- Goal of the exercise
Would you transcribe the listing that follows word for word, skipping pictures?

%%

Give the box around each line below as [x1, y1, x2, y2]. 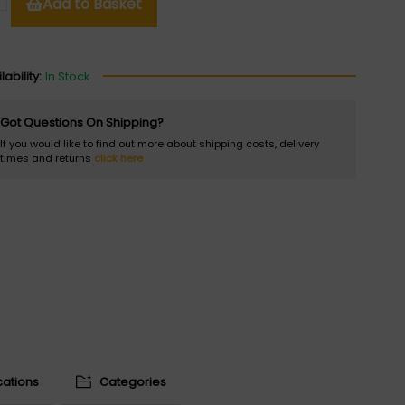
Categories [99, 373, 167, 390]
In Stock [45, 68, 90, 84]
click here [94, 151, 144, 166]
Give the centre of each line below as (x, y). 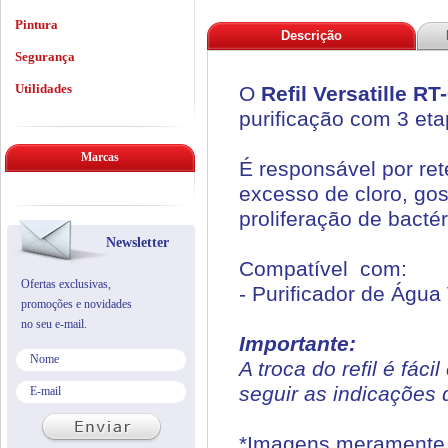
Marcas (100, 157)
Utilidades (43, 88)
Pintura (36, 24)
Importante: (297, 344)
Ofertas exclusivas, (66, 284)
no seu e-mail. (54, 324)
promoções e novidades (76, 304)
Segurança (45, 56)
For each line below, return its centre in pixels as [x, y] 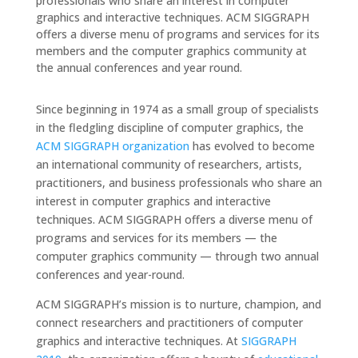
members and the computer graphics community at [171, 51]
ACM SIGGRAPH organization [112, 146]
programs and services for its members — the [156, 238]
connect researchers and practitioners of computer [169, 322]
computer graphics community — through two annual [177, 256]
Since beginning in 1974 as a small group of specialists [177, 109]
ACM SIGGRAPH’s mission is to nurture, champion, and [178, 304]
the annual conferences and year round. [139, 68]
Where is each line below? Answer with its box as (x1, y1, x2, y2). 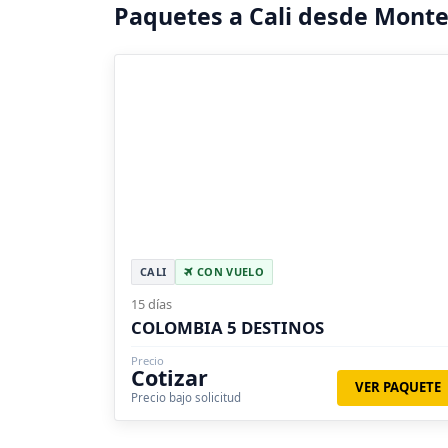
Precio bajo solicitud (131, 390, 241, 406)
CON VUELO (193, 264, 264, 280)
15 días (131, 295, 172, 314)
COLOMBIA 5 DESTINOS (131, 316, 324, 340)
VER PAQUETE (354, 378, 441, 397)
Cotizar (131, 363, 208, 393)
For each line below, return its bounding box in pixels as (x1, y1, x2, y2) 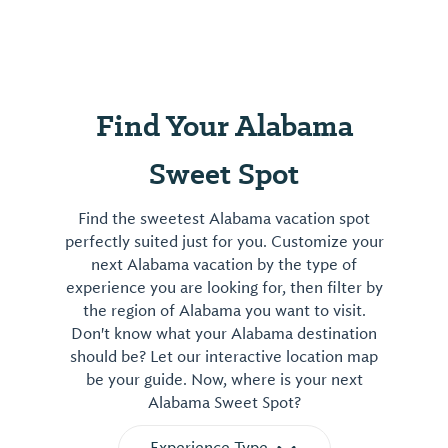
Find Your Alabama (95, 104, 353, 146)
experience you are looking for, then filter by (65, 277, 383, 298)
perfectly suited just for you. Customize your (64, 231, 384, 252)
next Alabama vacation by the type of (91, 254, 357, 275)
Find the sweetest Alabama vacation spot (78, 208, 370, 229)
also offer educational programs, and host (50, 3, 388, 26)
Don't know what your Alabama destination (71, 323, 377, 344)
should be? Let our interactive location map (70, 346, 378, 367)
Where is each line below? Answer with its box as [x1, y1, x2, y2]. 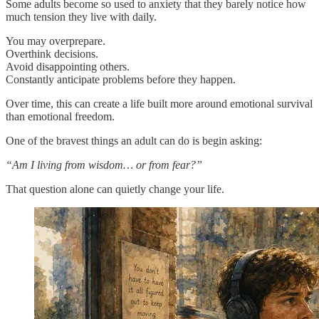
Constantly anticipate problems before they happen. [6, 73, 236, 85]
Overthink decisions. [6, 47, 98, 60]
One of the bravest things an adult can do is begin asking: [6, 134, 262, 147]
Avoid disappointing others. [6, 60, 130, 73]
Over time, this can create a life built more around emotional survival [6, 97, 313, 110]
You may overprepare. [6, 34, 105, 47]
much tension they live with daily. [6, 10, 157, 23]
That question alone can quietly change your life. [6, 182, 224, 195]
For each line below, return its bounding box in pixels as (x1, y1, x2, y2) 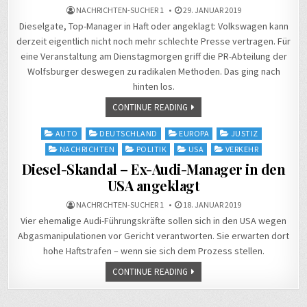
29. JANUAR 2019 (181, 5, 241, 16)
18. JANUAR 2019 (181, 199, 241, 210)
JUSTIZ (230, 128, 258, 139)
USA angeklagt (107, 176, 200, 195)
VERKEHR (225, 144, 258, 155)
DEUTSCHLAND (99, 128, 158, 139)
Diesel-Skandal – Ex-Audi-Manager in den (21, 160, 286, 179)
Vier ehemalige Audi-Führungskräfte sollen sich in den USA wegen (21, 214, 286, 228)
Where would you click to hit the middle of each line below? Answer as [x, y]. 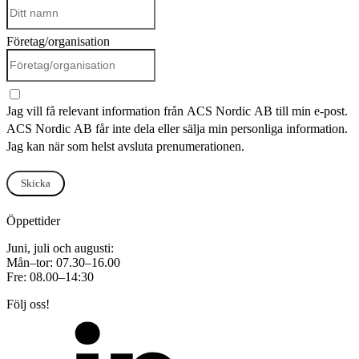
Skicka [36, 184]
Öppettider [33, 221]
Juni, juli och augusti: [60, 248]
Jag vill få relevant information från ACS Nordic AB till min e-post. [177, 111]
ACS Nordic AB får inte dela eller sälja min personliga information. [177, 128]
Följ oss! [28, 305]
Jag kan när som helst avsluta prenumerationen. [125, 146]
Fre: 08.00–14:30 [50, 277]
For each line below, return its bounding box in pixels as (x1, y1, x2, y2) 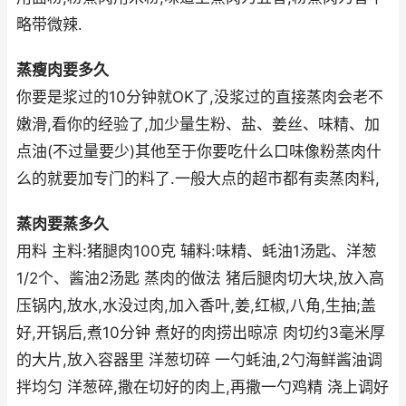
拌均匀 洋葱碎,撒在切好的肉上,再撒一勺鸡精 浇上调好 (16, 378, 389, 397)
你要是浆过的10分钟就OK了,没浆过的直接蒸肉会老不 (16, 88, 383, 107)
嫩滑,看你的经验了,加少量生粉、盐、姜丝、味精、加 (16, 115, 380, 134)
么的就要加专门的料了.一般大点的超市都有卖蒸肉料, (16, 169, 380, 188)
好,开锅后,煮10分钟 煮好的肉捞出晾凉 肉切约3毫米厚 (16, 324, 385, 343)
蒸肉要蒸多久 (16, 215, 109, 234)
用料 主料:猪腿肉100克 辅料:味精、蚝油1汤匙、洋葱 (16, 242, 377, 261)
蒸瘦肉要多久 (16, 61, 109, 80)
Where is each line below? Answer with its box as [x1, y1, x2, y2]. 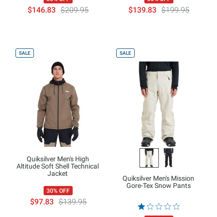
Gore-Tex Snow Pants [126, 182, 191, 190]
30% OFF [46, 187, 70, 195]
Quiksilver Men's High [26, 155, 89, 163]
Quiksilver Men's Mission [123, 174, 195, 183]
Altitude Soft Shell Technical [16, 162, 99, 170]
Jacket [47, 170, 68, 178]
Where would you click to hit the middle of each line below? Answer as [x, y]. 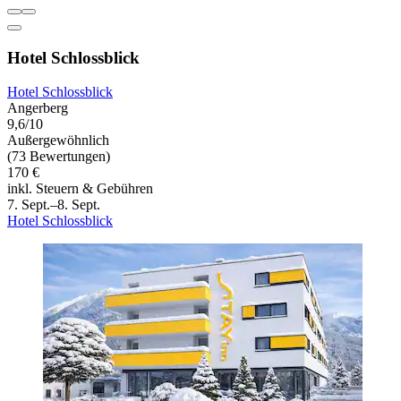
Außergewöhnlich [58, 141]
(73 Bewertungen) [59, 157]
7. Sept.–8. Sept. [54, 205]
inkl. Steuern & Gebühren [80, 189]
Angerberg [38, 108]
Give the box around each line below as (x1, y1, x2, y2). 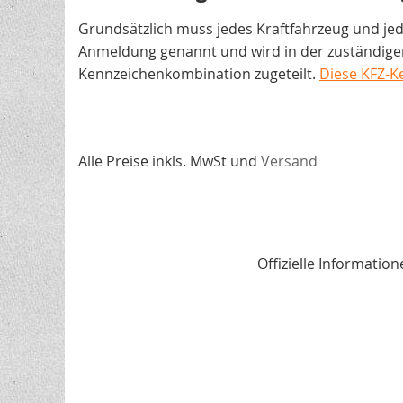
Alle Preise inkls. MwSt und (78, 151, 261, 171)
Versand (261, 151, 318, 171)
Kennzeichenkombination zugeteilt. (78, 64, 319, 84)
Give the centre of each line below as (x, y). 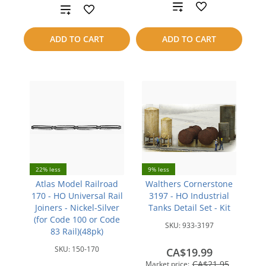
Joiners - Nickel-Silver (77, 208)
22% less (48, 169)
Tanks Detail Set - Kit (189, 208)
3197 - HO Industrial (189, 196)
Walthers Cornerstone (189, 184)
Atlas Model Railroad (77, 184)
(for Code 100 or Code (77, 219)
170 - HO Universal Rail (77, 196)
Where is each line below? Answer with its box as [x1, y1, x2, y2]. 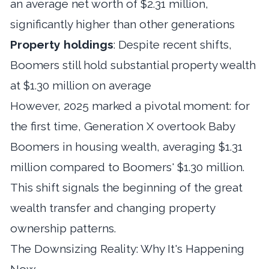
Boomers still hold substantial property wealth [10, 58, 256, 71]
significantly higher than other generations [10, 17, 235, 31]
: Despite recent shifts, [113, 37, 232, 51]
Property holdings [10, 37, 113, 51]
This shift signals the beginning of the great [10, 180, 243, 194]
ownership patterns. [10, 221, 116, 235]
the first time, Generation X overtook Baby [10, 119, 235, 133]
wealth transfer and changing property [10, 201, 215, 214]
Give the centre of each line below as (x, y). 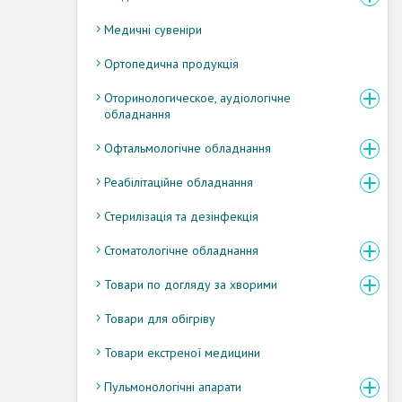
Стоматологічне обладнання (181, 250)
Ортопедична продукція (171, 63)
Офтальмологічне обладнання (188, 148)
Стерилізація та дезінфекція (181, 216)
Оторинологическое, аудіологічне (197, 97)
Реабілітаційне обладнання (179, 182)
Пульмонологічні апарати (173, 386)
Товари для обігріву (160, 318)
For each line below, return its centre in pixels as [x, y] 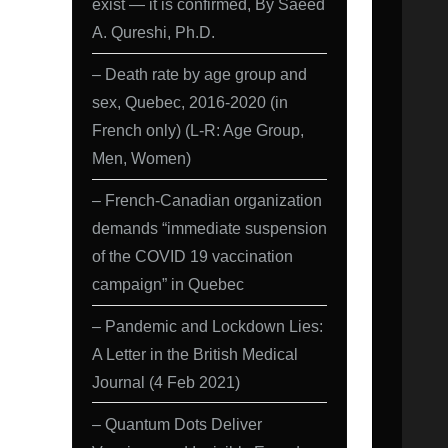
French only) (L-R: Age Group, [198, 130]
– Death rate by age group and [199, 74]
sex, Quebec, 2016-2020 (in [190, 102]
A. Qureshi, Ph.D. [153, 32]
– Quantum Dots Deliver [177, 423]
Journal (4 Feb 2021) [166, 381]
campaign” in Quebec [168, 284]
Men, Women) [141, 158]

%%

- Written solution
Give the box around each line below as [x1, y1, x2, y2]. 
Categories [99, 373, 167, 390]
In Stock [45, 68, 90, 84]
click here [94, 151, 144, 166]
Give the centre of each line below as (x, y). 
Marcas (100, 157)
Utilidades (43, 88)
Pintura (36, 24)
Importante: (297, 344)
Ofertas exclusivas, (66, 284)
no seu e-mail. (54, 324)
promoções e novidades (76, 304)
Segurança (45, 56)
For each line below, return its centre in pixels as [x, y] 
members and the computer graphics community at [171, 51]
ACM SIGGRAPH organization [112, 146]
programs and services for its members — the [156, 238]
connect researchers and practitioners of computer [169, 322]
computer graphics community — through two annual [177, 256]
Since beginning in 1974 as a small group of specialists [177, 109]
ACM SIGGRAPH’s mission is to nurture, champion, and [178, 304]
the annual conferences and year round. [139, 68]
Where is each line below? Answer with its box as (x1, y1, x2, y2). 
Precio bajo solicitud (131, 390, 241, 406)
CON VUELO (193, 264, 264, 280)
15 días (131, 295, 172, 314)
COLOMBIA 5 DESTINOS (131, 316, 324, 340)
VER PAQUETE (354, 378, 441, 397)
Cotizar (131, 363, 208, 393)
For each line below, return its bounding box in pixels as (x1, y1, x2, y2) 
Find Your Alabama (95, 104, 353, 146)
experience you are looking for, then filter by (65, 277, 383, 298)
perfectly suited just for you. Customize your (64, 231, 384, 252)
next Alabama vacation by the type of (91, 254, 357, 275)
Find the sweetest Alabama vacation spot (78, 208, 370, 229)
also offer educational programs, and host (50, 3, 388, 26)
Don't know what your Alabama destination (71, 323, 377, 344)
should be? Let our interactive location map (70, 346, 378, 367)
Where is each line below? Answer with its box as [x1, y1, x2, y2]. 
Constantly anticipate problems before they happen. [6, 73, 236, 85]
Overthink decisions. [6, 47, 98, 60]
One of the bravest things an adult can do is begin asking: [6, 134, 262, 147]
Avoid disappointing others. [6, 60, 130, 73]
Over time, this can create a life built more around emotional survival [6, 97, 313, 110]
You may overprepare. [6, 34, 105, 47]
much tension they live with daily. [6, 10, 157, 23]
That question alone can quietly change your life. [6, 182, 224, 195]
For each line below, return its bounding box in pixels as (x1, y1, x2, y2) 
29. JANUAR 2019 (181, 5, 241, 16)
18. JANUAR 2019 (181, 199, 241, 210)
JUSTIZ (230, 128, 258, 139)
USA angeklagt (107, 176, 200, 195)
VERKEHR (225, 144, 258, 155)
DEUTSCHLAND (99, 128, 158, 139)
Diesel-Skandal – Ex-Audi-Manager in den (21, 160, 286, 179)
Vier ehemalige Audi-Führungskräfte sollen sich in den USA wegen (21, 214, 286, 228)
Where would you click to hit the middle of each line below? Answer as [x, y]. 
Skicka [36, 184]
Öppettider [33, 221]
Juni, juli och augusti: [60, 248]
Jag vill få relevant information från ACS Nordic AB till min e-post. [177, 111]
ACS Nordic AB får inte dela eller sälja min personliga information. [177, 128]
Följ oss! [28, 305]
Jag kan när som helst avsluta prenumerationen. [125, 146]
Fre: 08.00–14:30 [50, 277]
For each line below, return its bounding box in pixels as (x1, y1, x2, y2) 
拌均匀 洋葱碎,撒在切好的肉上,再撒一勺鸡精 浇上调好 (16, 378, 389, 397)
你要是浆过的10分钟就OK了,没浆过的直接蒸肉会老不 (16, 88, 383, 107)
嫩滑,看你的经验了,加少量生粉、盐、姜丝、味精、加 (16, 115, 380, 134)
么的就要加专门的料了.一般大点的超市都有卖蒸肉料, (16, 169, 380, 188)
好,开锅后,煮10分钟 煮好的肉捞出晾凉 肉切约3毫米厚 (16, 324, 385, 343)
蒸肉要蒸多久 (16, 215, 109, 234)
用料 主料:猪腿肉100克 辅料:味精、蚝油1汤匙、洋葱 (16, 242, 377, 261)
蒸瘦肉要多久 (16, 61, 109, 80)
Where is each line below? Answer with its box as [x1, y1, x2, y2]. 
Gore-Tex Snow Pants [126, 182, 191, 190]
30% OFF [46, 187, 70, 195]
Quiksilver Men's High [26, 155, 89, 163]
Quiksilver Men's Mission [123, 174, 195, 183]
Altitude Soft Shell Technical [16, 162, 99, 170]
Jacket [47, 170, 68, 178]
Where would you click to hit the middle of each line below? Answer as [x, y]. 
Außergewöhnlich [58, 141]
(73 Bewertungen) [59, 157]
7. Sept.–8. Sept. [54, 205]
inkl. Steuern & Gebühren [80, 189]
Angerberg [38, 108]
Give the box around each line below as (x1, y1, x2, y2). 
Alle Preise inkls. MwSt und (78, 151, 261, 171)
Versand (261, 151, 318, 171)
Kennzeichenkombination zugeteilt. (78, 64, 319, 84)
Give the centre of each line below as (x, y). 
Joiners - Nickel-Silver (77, 208)
22% less (48, 169)
Tanks Detail Set - Kit (189, 208)
3197 - HO Industrial (189, 196)
Walthers Cornerstone (189, 184)
Atlas Model Railroad (77, 184)
(for Code 100 or Code (77, 219)
170 - HO Universal Rail (77, 196)
Where is each line below? Answer with its box as [x1, y1, x2, y2]. 
Boomers still hold substantial property wealth [10, 58, 256, 71]
significantly higher than other generations [10, 17, 235, 31]
: Despite recent shifts, [113, 37, 232, 51]
Property holdings [10, 37, 113, 51]
This shift signals the beginning of the great [10, 180, 243, 194]
ownership patterns. [10, 221, 116, 235]
the first time, Generation X overtook Baby [10, 119, 235, 133]
wealth transfer and changing property [10, 201, 215, 214]
Give the centre of each line below as (x, y). 
Стоматологічне обладнання (181, 250)
Ортопедична продукція (171, 63)
Офтальмологічне обладнання (188, 148)
Стерилізація та дезінфекція (181, 216)
Оторинологическое, аудіологічне (197, 97)
Реабілітаційне обладнання (179, 182)
Пульмонологічні апарати (173, 386)
Товари для обігріву (160, 318)
For each line below, return its centre in pixels as [x, y] 
French only) (L-R: Age Group, [198, 130]
– Death rate by age group and [199, 74]
sex, Quebec, 2016-2020 (in [190, 102]
A. Qureshi, Ph.D. [153, 32]
– Quantum Dots Deliver [177, 423]
Journal (4 Feb 2021) [166, 381]
campaign” in Quebec [168, 284]
Men, Women) [141, 158]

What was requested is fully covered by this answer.